───── DATA FOR REVIEW
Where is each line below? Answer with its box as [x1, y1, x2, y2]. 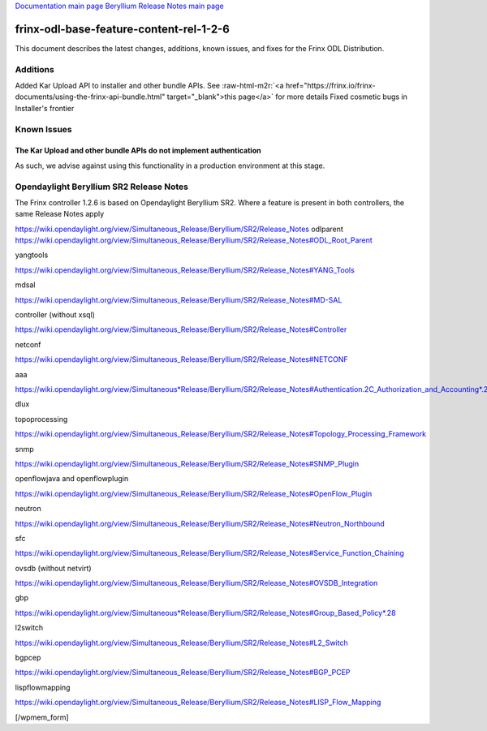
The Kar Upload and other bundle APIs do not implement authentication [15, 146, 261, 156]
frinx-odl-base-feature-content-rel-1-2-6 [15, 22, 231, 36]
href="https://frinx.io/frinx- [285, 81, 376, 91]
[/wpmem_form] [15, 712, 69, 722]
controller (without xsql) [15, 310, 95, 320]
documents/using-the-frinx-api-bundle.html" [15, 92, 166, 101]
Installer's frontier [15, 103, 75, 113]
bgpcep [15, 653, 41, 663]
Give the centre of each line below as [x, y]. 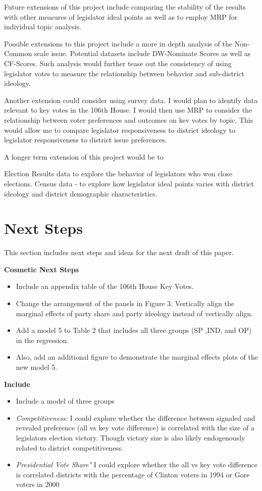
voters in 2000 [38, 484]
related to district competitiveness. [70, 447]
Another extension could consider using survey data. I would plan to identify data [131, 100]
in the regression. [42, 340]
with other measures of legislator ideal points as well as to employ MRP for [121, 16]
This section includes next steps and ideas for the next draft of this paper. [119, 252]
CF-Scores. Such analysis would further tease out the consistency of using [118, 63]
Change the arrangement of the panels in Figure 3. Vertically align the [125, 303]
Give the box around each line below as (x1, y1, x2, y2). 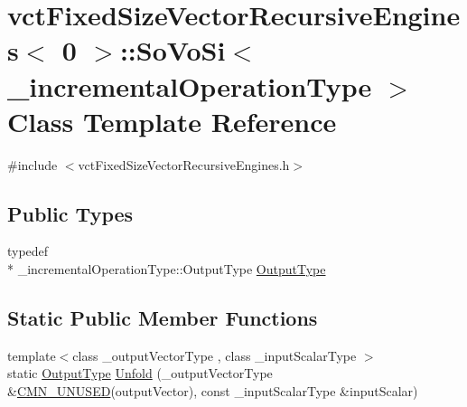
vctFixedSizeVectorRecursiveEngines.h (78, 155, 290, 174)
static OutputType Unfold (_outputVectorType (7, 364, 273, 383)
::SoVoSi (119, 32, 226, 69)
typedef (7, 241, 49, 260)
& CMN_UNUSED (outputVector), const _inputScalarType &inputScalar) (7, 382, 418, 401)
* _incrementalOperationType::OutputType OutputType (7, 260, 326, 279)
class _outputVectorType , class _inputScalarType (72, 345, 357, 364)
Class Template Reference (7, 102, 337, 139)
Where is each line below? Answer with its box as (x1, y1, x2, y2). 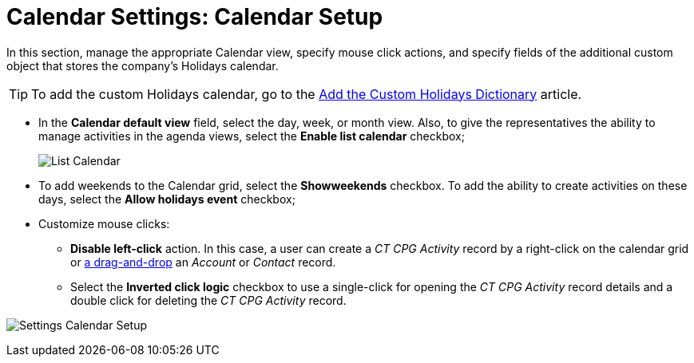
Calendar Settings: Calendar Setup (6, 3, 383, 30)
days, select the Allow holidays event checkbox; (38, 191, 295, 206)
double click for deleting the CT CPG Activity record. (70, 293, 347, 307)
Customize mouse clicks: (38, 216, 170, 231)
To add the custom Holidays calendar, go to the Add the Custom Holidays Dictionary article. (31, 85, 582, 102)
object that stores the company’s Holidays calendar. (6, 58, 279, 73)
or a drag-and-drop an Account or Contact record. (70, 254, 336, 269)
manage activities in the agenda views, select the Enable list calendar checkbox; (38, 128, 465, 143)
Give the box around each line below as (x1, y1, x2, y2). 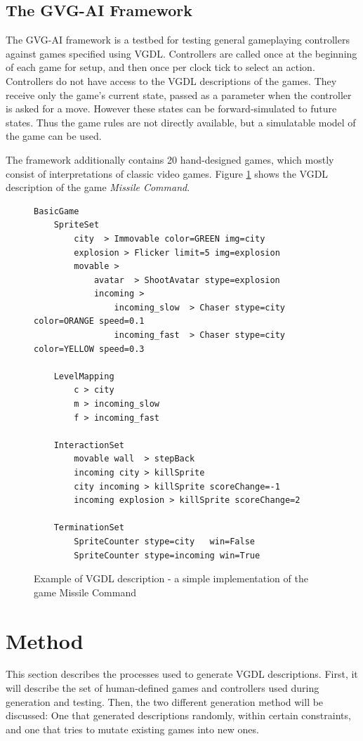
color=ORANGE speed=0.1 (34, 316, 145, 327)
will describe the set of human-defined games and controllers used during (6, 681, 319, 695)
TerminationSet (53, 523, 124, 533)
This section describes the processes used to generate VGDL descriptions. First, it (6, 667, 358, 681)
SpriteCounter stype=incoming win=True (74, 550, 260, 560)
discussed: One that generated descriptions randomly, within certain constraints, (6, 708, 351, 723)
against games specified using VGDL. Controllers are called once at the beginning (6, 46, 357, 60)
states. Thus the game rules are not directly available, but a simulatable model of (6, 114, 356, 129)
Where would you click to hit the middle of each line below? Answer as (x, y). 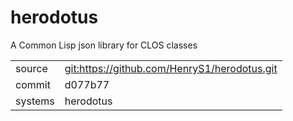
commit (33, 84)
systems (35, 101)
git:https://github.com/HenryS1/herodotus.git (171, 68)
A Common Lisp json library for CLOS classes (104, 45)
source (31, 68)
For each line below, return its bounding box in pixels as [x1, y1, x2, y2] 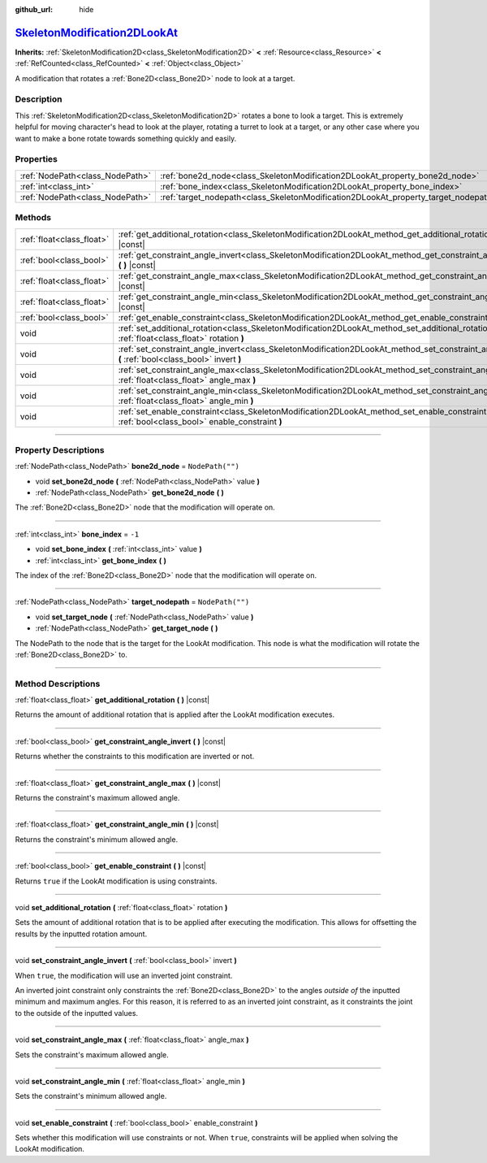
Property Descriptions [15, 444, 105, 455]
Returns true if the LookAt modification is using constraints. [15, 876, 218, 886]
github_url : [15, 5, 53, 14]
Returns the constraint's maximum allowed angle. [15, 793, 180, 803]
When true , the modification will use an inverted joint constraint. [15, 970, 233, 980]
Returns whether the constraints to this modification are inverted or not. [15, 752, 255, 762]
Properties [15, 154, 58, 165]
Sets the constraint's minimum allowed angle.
──────────
EXERCISE PROMPT:
The lines from the one containing "against games specified" to the last line of the records, both included: print exactly those and nothing else, leaving out any pictures.

RESPONSE FOR THIS EXERCISE:
against games specified using VGDL. Controllers are called once at the beginning (6, 46, 357, 60)
states. Thus the game rules are not directly available, but a simulatable model of (6, 114, 356, 129)
Where would you click to hit the middle of each line below? Answer as (x, y). 
commit (33, 84)
systems (35, 101)
git:https://github.com/HenryS1/herodotus.git (171, 68)
A Common Lisp json library for CLOS classes (104, 45)
source (31, 68)
For each line below, return its bounding box in pixels as [x1, y1, x2, y2] 
Property Descriptions [15, 444, 105, 455]
Returns true if the LookAt modification is using constraints. [15, 876, 218, 886]
github_url : [15, 5, 53, 14]
Returns the constraint's maximum allowed angle. [15, 793, 180, 803]
When true , the modification will use an inverted joint constraint. [15, 970, 233, 980]
Returns whether the constraints to this modification are inverted or not. [15, 752, 255, 762]
Properties [15, 154, 58, 165]
Sets the constraint's minimum allowed angle.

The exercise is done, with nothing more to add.